YOUR GOAL
Every line in the material below that includes "order" should be copied.

DATA LISTING
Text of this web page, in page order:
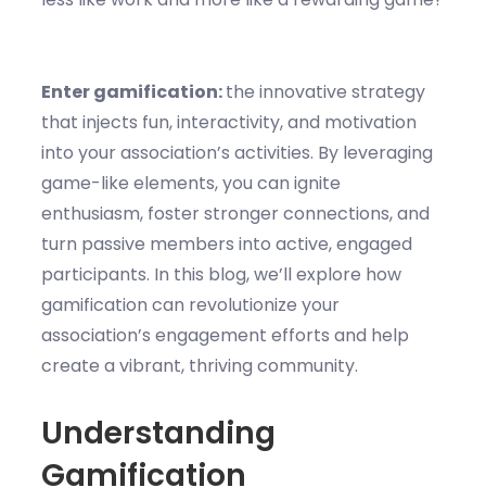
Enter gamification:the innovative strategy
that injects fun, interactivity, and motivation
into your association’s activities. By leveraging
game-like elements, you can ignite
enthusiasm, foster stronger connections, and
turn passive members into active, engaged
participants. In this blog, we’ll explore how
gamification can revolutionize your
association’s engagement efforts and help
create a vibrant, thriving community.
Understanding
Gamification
---
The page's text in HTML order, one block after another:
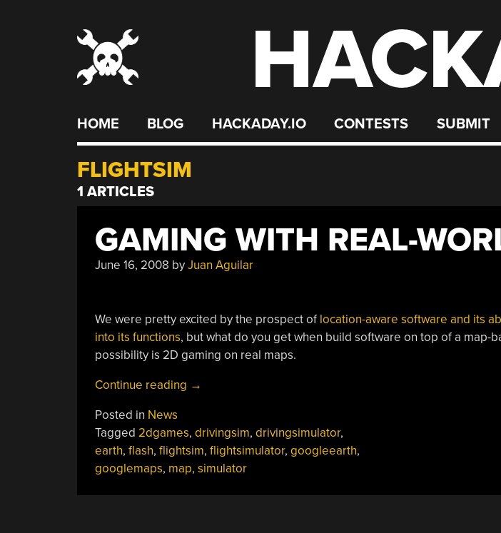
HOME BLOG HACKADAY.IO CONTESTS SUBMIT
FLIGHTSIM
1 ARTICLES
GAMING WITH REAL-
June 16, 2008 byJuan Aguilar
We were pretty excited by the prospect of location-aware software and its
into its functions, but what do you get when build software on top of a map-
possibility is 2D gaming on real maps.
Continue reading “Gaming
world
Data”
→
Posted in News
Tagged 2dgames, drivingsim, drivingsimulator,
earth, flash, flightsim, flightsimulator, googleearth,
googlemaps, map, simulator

EXERCISE RESULT
Text of this web page, in page order:
The page's text in HTML order, one block after another:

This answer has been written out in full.